Long Term Evolution for 4G and 5G in the UK

How it affects the UK Digital Terrestrial Network

LTE-Logo

Q - What is Long Term Evolution (LTE)?

Q - What is the problem?

Q - When did it start?

Q - What is the Government Support Initiative?

Q - How will it affect me?

Q - How do I Mitigate the Problem?

What is Long Term Evolution (LTE)?

Long Term Evolution is the new protocol standard for all 4G and 5G phone systems and as its name suggests will be updated over time as new facilities are standardised. As a protocol standard it is not frequency dependent and will be eventually used on any and probably all of the mobile phone allocations. The major difference from 2 and 3G is that it is totally digital i.e. voice text and data are treated the same.
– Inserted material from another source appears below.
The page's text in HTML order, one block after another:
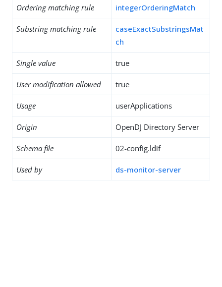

The DSO process has released frequencies that can be used for other services. Fourth Generation (4G) mobile services give fast, mobile broadband. Whilst the Fifth Generation (5G) is even faster. Tech mobile companies are promising a lot from 5G. While 4G tops out at a theoretical 100 megabits per second (Mbps) 5G tops out at 10 gigabits per second (Gbps). 

The World Radio Communication Conference in 2007 allocated parts of TV bands IV & V for mobile applications. 791 – 862MHz were allocated for UK for 4G and 703 - 791MHz for 5G. These are the frequencies that are relevant to the current DTT network.

In addition there are bands at 1.4, 1.8, 1.9, 2.1, 2.3 and 3.4GHz. (Please note you can review our Wi-Fi & 4G aerials guide. The frequencies made available by the switch to digital transmissions have been sold to give revenue for the government – the ‘Digital Dividend’. The government is also committed to faster broadband for greater numbers of people.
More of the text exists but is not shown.